History of Rising (and Falling!) Sea Levels
Humans did not invent climate change. Earth's climate has been changing throughout our planet's history. Cool periods, including ice ages, have created vast continental ice sheets at times, dramatically lowering sea levels worldwide. Warmer spells melted those ice sheets (and at times, the entire polar caps), raising sea levels and flooding what are now coastal land areas. Such events have happened many times, even in the fairly recent few million years of Earth's 4.6 billion year long "lifetime". A thorough account of these events is beyond the scope of this course. We will, however, take a quick look at a few of the more recent freeze/thaw cycles and their effects on sea levels, to help provide us with perspective on modern times and our current episode of climate change.
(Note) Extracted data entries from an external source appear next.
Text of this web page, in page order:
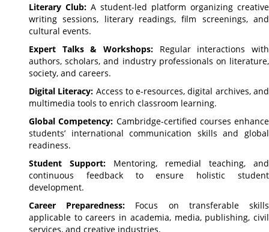
Literary Club: A student-led platform organizing creative
writing sessions, literary readings, film screenings, and
cultural events.
Expert Talks & Workshops: Regular interactions with
authors, scholars, and industry professionals on literature,
society, and careers.
Digital Literacy: Access to e-resources, digital archives, and
multimedia tools to enrich classroom learning.
Global Competency: Cambridge-certified courses enhance
students’ international communication skills and global
readiness.
Student Support: Mentoring, remedial teaching, and
continuous feedback to ensure holistic student
development.
Career Preparedness: Focus on transferable skills
applicable to careers in academia, media, publishing, civil
services, and creative industries.

Let's quickly review some terminology related to "ice ages" and look at some of the most recent ones. Scientists and the general public actually use the term "ice age" in a slightly different way, though both use it to refer to an especially cold period in Earth's history when ice sheets covered much of the land for long periods. From the stricter scientific perspective, an "ice age" is a period in Earth's history when temperatures were cool enough to form ice caps at the poles. This implies, of course, that during part's of our planet's history the poles have been ice free; and such is indeed the case. By this definition, we are currently in an ice age; one that began about 40 million years ago (mya) and intensified around 3 mya. Scientists recognize, however, that there are warmer and cooler "spells" during an ice age. They call the cold spells "glacials" and the warmer periods in between "interglacials". Colloquial use of the term "ice age" corresponds to the scientific term "glacial".
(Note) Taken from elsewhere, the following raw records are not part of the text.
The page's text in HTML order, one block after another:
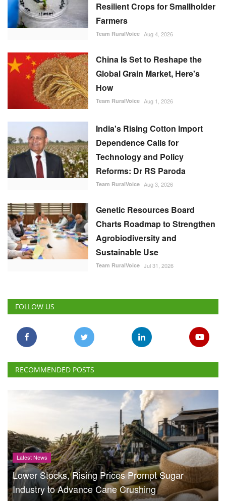
Resilient Crops for Smallholder
Farmers
Team RuralVoice Aug 4, 2026
China Is Set to Reshape the
Global Grain Market, Here's
How
Team RuralVoice Aug 1, 2026
India's Rising Cotton Import
Dependence Calls for
Technology and Policy
Reforms: Dr RS Paroda
Team RuralVoice Aug 3, 2026
Genetic Resources Board
Charts Roadmap to Strengthen
Agrobiodiversity and
Sustainable Use
Team RuralVoice Jul 31, 2026
FOLLOW US
RECOMMENDED POSTS
Latest News
Lower Stocks, Rising Prices Prompt Sugar
Industry to Advance Cane Crushing
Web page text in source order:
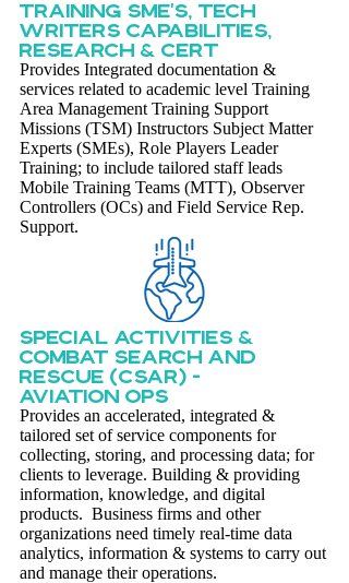
Training sme's, tech
writers capabilities,
research & cert
Provides Integrated documentation &
services related to academic level Training
Area Management Training Support
Missions (TSM) Instructors Subject Matter
Experts (SMEs), Role Players Leader
Training; to include tailored staff leads
Mobile Training Teams (MTT), Observer
Controllers (OCs) and Field Service Rep.
Support.
Special activities &
combat search and
rescue (csar) -
aviation ops
Provides an accelerated, integrated &
tailored set of service components for
collecting, storing, and processing data; for
clients to leverage. Building & providing
information, knowledge, and digital
products. Business firms and other
organizations need timely real-time data
analytics, information & systems to carry out
and manage their operations.
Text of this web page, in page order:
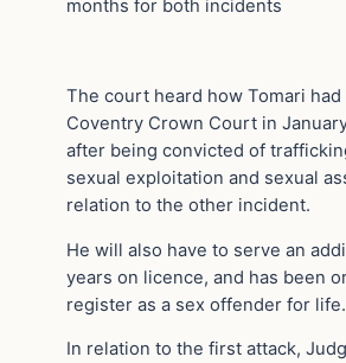
months for both incidents
The court heard how Tomari
Coventry Crown Court in
after being convicted of
sexual exploitation and sexual
relation to the other incident.
He will also have to serve an
years on licence, and has been
register as a sex offender for life.
In relation to the first attack,
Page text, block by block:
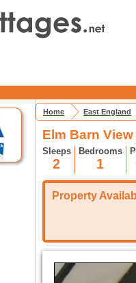
Home East England
Elm Barn
Sleeps
2
Bedrooms
1
Property
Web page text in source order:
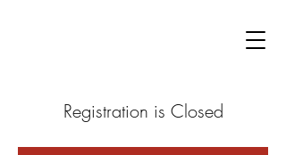
Registration is Closed

We are now in the midst of an interglacial, called the Holocene, that began somewhere between 10,000 and 12,000 years ago. The last glacial (or colloquially, "ice age") that ended roughly 10 millennia ago is referred to as the Wisconsin glacial in North America (it goes by different names in Europe!). The Wisconsin glacial began around 110,000 years ago, while the prior interglacial lasted about 20,000 years starting 130,000 years ago. Certain periodic changes in Earth's orbital motions, referred to as a group as Milankovitch Cycles, tend to usher glacial and interglacial periods in and out during the course of an ice age. These cycles have periods of 40,000 and 100,000 years. Scientists believe, based on the Milankovitch Cycles, that the current interglacial is likely to end roughly 50,000 years from now, barring excessive human disruption of natural patterns of climate change.
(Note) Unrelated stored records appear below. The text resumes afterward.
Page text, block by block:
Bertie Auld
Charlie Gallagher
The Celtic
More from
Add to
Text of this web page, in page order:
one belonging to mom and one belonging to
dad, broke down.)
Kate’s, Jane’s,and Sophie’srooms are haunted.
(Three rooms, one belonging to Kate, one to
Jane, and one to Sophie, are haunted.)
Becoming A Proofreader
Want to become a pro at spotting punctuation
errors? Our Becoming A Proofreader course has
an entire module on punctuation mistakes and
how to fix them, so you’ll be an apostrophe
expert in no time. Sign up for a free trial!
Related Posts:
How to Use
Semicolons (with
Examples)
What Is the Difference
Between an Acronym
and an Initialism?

During the peak of the Wisconsin glacial glaciers covered almost a third of Earth's land surface, as compared to about 11% today. At the time of the last glacial maximum, about 20,000 years ago, sea levels were about 122 meters (400 feet) lower than they are today. As global temperatures began to rise and the ice began to recede, sea levels rose relatively rapidly at an average rate of about 10 mm/year (a meter per century) between 15,000 and 6,000 years ago. This rate of sea level rise is about 5 to 10 times as rapid as the rise we are currently experiencing. A vertical rise of sea level by a meter per century may not seem an especially radical change. However, recall that coastal plains and continental shelves have shallow slopes; so a vertical rise of one meter corresponds to a change in location of the coastline of roughly a kilometer in many places.
Before the Wisconsin glacial, during the preceding interglacial, a warmer climate melted much of the ice from the preceding glacial. Around 125,000 years ago sea levels were about 5.5 meters (18 feet) higher than they are today.
As was mentioned earlier, the current ice age (in the stricter scientific sense of the term) began about 40 million years ago and intensified three million years ago. Before the beginning of this more intense period, scientists believe that sea levels may have been as much as 50.3 meters (165 feet) higher than today during interglacial spells.